> TASK DETAILS: When the line containing "fucked up. And" is found in the data below, copy it and each line after it through the line containing "and manage your registry", exactly and with no others.

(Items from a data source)
▬▬▬▬▬▬▬▬▬▬

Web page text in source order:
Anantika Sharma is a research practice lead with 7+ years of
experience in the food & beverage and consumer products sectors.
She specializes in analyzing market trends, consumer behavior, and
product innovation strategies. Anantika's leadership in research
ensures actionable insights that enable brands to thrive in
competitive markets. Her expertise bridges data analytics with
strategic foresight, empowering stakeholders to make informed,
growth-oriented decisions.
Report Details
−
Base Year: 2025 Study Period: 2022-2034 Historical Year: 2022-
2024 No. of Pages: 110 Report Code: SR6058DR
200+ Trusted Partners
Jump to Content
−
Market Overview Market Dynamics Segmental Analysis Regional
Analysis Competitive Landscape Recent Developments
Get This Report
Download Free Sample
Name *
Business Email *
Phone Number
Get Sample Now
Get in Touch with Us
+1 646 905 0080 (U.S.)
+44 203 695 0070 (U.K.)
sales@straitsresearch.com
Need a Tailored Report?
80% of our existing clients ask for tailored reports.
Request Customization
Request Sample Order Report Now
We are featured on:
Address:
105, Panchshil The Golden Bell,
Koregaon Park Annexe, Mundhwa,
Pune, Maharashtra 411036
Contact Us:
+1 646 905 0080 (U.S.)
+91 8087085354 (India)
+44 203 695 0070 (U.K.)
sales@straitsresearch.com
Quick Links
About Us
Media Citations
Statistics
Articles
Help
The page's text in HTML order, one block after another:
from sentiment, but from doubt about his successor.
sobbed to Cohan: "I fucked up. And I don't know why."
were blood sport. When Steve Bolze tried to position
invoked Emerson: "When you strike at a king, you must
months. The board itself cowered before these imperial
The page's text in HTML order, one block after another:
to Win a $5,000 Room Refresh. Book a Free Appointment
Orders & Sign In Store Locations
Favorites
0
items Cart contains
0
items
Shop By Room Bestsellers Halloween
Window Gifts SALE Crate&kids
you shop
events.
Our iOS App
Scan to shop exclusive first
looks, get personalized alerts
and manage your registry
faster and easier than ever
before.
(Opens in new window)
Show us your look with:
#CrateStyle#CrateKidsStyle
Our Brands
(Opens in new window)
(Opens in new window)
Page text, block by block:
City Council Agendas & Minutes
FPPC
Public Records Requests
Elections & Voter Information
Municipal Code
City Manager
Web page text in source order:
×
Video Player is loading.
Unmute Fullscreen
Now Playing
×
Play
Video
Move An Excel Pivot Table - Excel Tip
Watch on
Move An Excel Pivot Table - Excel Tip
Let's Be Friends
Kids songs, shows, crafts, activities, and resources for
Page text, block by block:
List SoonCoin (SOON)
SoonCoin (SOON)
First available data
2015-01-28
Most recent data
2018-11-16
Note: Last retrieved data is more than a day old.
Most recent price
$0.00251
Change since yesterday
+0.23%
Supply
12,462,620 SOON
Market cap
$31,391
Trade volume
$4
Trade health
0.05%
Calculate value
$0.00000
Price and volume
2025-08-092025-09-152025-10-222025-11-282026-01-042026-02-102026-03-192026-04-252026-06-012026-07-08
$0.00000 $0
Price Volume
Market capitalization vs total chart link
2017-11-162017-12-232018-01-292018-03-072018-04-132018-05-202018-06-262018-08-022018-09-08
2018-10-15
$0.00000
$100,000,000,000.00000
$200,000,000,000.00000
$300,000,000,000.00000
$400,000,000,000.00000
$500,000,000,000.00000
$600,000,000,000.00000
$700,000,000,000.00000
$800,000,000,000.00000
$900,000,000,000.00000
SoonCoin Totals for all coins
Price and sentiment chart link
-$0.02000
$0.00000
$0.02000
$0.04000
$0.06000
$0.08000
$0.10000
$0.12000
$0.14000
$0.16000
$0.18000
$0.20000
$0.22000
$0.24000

▬▬▬▬▬▬▬▬▬▬

> TASK ANSWER:
sobbed to Cohan: "I fucked up. And I don't know why."
were blood sport. When Steve Bolze tried to position
invoked Emerson: "When you strike at a king, you must
months. The board itself cowered before these imperial
The page's text in HTML order, one block after another:
to Win a $5,000 Room Refresh. Book a Free Appointment
Orders & Sign In Store Locations
Favorites
0
items Cart contains
0
items
Shop By Room Bestsellers Halloween
Window Gifts SALE Crate&kids
you shop
events.
Our iOS App
Scan to shop exclusive first
looks, get personalized alerts
and manage your registry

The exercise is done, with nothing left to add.